Wednesday, December 26, 2012

Honeymoon Part 3: Budapest

In Budapest, we were once again staying near a Christmas market at the foot of a beautiful old building. This time it was St. Stephen's Basilica:

Right next to the entrance of the building where we were staying, there was a marzipan vendor, which was perfect because I flipping LOVE marzipan, and this guy had giant balls of it dipped in chocolate with various jam fillings. That was my favorite thing I ate on the whole trip.
The Budapest Christmas market also had the biggest piles of meat of anywhere we had seen:
MEAT
MORE MEAT
It also had these amazing hot cheese sandwich things - they would spread dough out very thin on a griddle, then pile a TON of cheese and sour cream into it, then flip it over a few times and hand it to you.

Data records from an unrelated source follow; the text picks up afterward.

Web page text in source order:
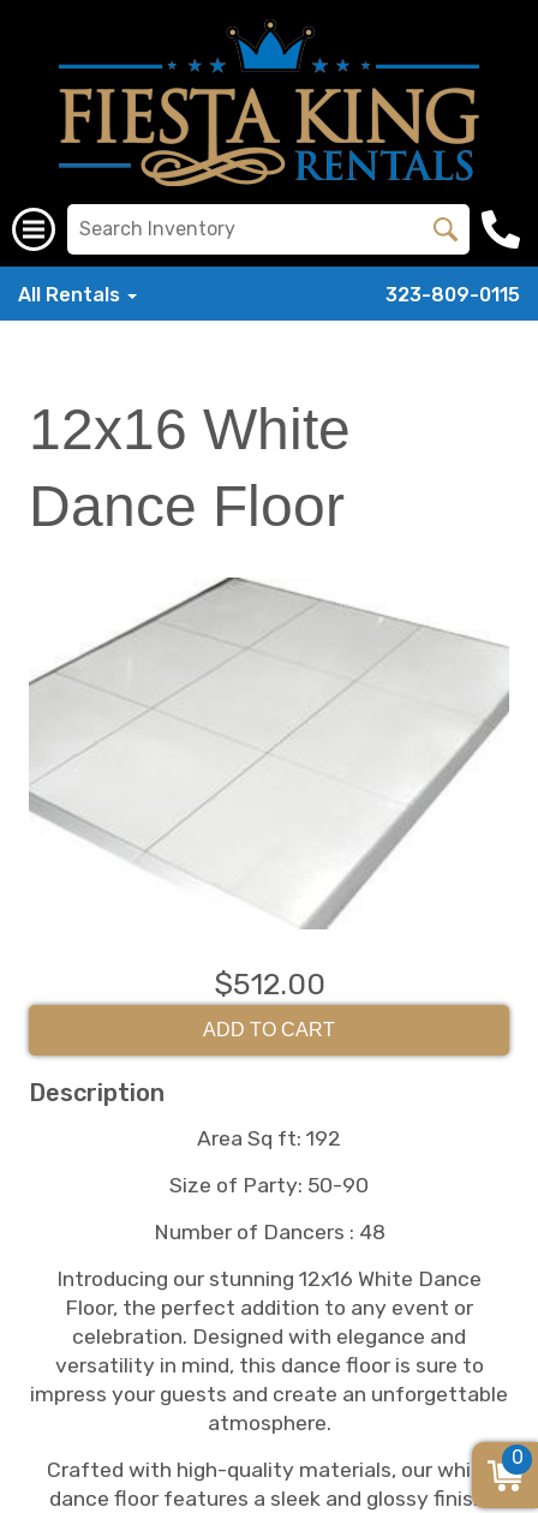
All Rentals 323-809-0115
12x16 White
Dance Floor
$512.00
ADD TO CART
Description
Area Sq ft: 192
Size of Party: 50-90
Number of Dancers : 48
Introducing our stunning 12x16 White Dance
Floor, the perfect addition to any event or
celebration. Designed with elegance and
versatility in mind, this dance floor is sure to
impress your guests and create an unforgettable
atmosphere.
Crafted with high-quality materials, our white
dance floor features a sleek and glossy finish,
0
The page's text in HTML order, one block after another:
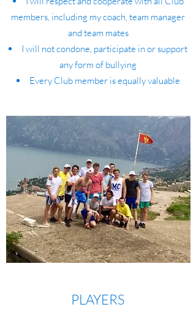
members, including my coach, team manager
and team mates
I will not condone, participate in or support
any form of bullying
Every Club member is equally valuable
PLAYERS
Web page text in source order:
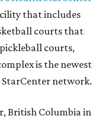
that includes
courts that
courts,
is the newest
network.
British Columbia in
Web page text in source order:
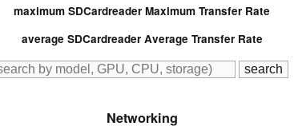
maximum SDCardreader Maximum Transfer Rate
average SDCardreader Average Transfer Rate
Networking
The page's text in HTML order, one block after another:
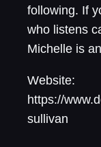
following. If
who listens
Michelle is
Website:
https://
sullivan
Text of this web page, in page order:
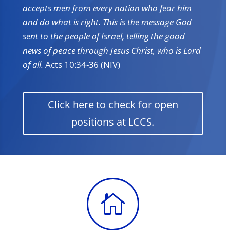
accepts men from every nation who fear him
and do what is right. This is the message God
sent to the people of Israel, telling the good
news of peace through Jesus Christ, who is Lord
of all. Acts 10:34-36 (NIV)
Click here to check for open
positions at LCCS.

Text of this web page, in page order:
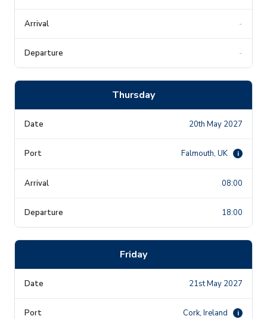
-
-
Thursday
20th May 2027
Falmouth, UK i
08:00
18:00
Friday
21st May 2027
Cork, Ireland i
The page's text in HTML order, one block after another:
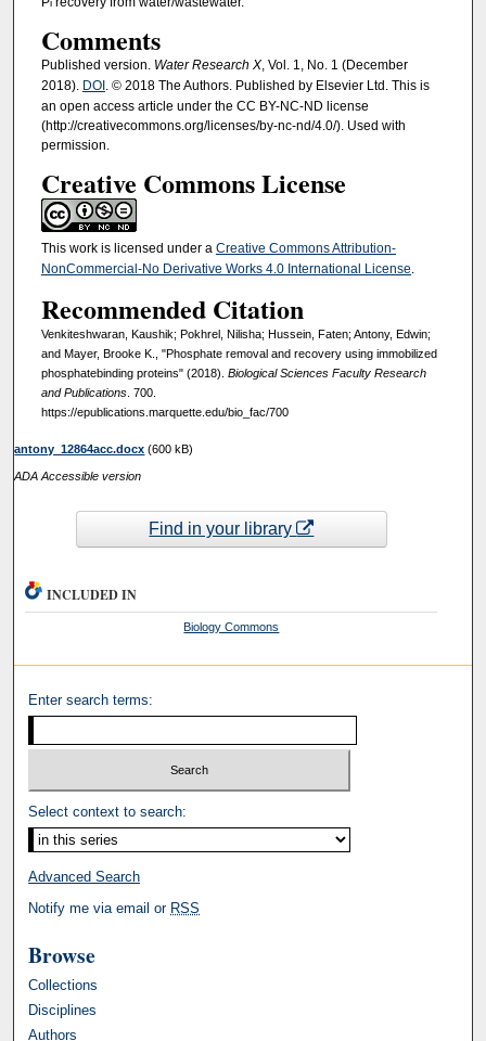
Comments
Published version. Water Research X, Vol. 1, No. 1 (December
2018). DOI . © 2018 The Authors. Published by Elsevier Ltd. This is
an open access article under the CC BY-NC-ND license
(http://creativecommons.org/licenses/by-nc-nd/4.0/). Used with
permission.
Creative Commons License
This work is licensed under a Creative Commons Attribution-
NonCommercial-No Derivative Works 4.0 International License.
Recommended Citation
Venkiteshwaran, Kaushik; Pokhrel, Nilisha; Hussein, Faten; Antony, Edwin;
and Mayer, Brooke K., "Phosphate removal and recovery using immobilized
phosphatebinding proteins" (2018). Biological Sciences Faculty Research
and Publications. 700.
https://epublications.marquette.edu/bio_fac/700
antony_12864acc.docx (600 kB)
ADA Accessible version
Find in your library
INCLUDED IN
Biology Commons
Enter search terms:
Select context to search:
Advanced Search
Notify me via email or RSS
Browse
Collections
Disciplines
Authors
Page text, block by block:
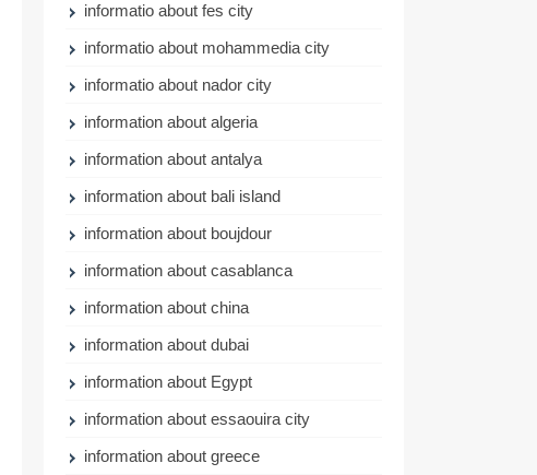
informatio about fes city
informatio about mohammedia city
informatio about nador city
information about algeria
information about antalya
information about bali island
information about boujdour
information about casablanca
information about china
information about dubai
information about Egypt
information about essaouira city
information about greece
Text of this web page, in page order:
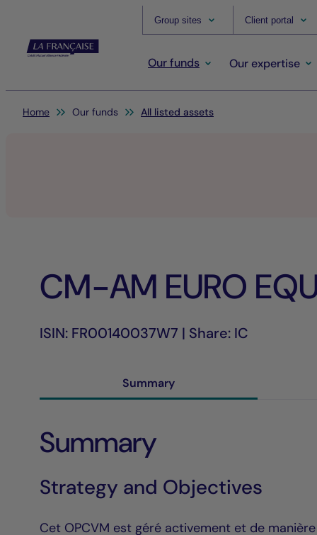
Group sites Client portal
Our funds Our expertise
You are here:
Home Our funds All listed assets
CM-AM EURO
ISIN: FR00140037W7 | Share: IC
Summary
Summary
Strategy and Objectives
Cet OPCVM est géré activement et de
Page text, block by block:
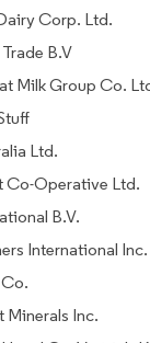
Corp. Ltd.
B.V
Milk Group Co.
Ltd.
Co-Operative Ltd.
B.V.
International Inc.
Minerals Inc.
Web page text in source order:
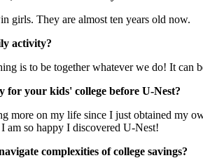
girls. They are almost ten years old now.
activity?
is to be together whatever we do! It
for your kids' college before U-Nest?
more on my life since I just obtained my
am so happy I discovered U-Nest!
complexities of college savings?
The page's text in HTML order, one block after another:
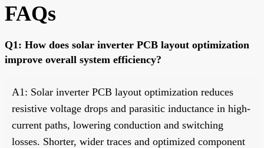
FAQs
Q1: How does solar inverter PCB layout optimization
improve overall system efficiency?
A1: Solar inverter PCB layout optimization reduces
resistive voltage drops and parasitic inductance in high-
current paths, lowering conduction and switching
losses. Shorter, wider traces and optimized component
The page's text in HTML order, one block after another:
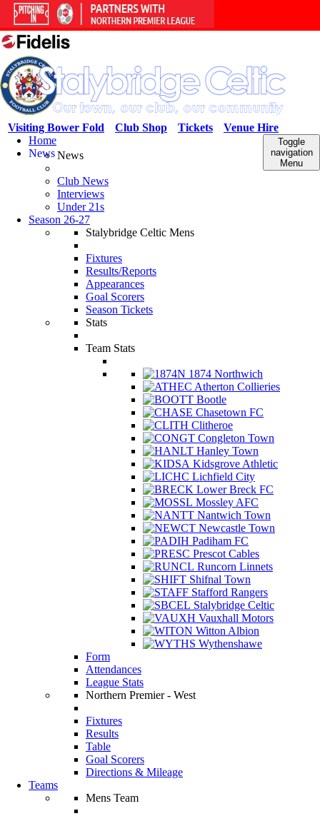
Venue Hire
Tickets
Club Shop
Visiting Bower Fold
Toggle
navigation
Menu
Home
NewsNews
Club News
Interviews
Under 21s
Season 26-27
Stalybridge Celtic Mens
Fixtures
Results/Reports
Appearances
Goal Scorers
Season Tickets
Stats
Team Stats
1874 Northwich
Atherton Collieries
Bootle
Chasetown FC
Clitheroe
Congleton Town
Hanley Town
Kidsgrove Athletic
Lichfield City
Lower Breck FC
Mossley AFC
Nantwich Town
Newcastle Town
Padiham FC
Prescot Cables
Runcorn Linnets
Shifnal Town
Stafford Rangers
Stalybridge Celtic
Vauxhall Motors
Witton Albion
Wythenshawe
Form
Attendances
League Stats
Northern Premier - West
Fixtures
Results
Table
Goal Scorers
Directions & Mileage
Teams
Mens Team

DELICIOUS.
This is the face of pure happiness.
Besides eating, we also visited the Great Synagogue, which is the biggest synagogue in Europe.
It is really beautiful.

Like in Prague, it also had a somewhat questionably-title information kiosk:
JEWINFORM
We visited the Buda castle, which is near the gorgeous Matthias Church. In addition to being beautiful, it also prompted me and Ben to have a long conversation about Redwall, because of its name.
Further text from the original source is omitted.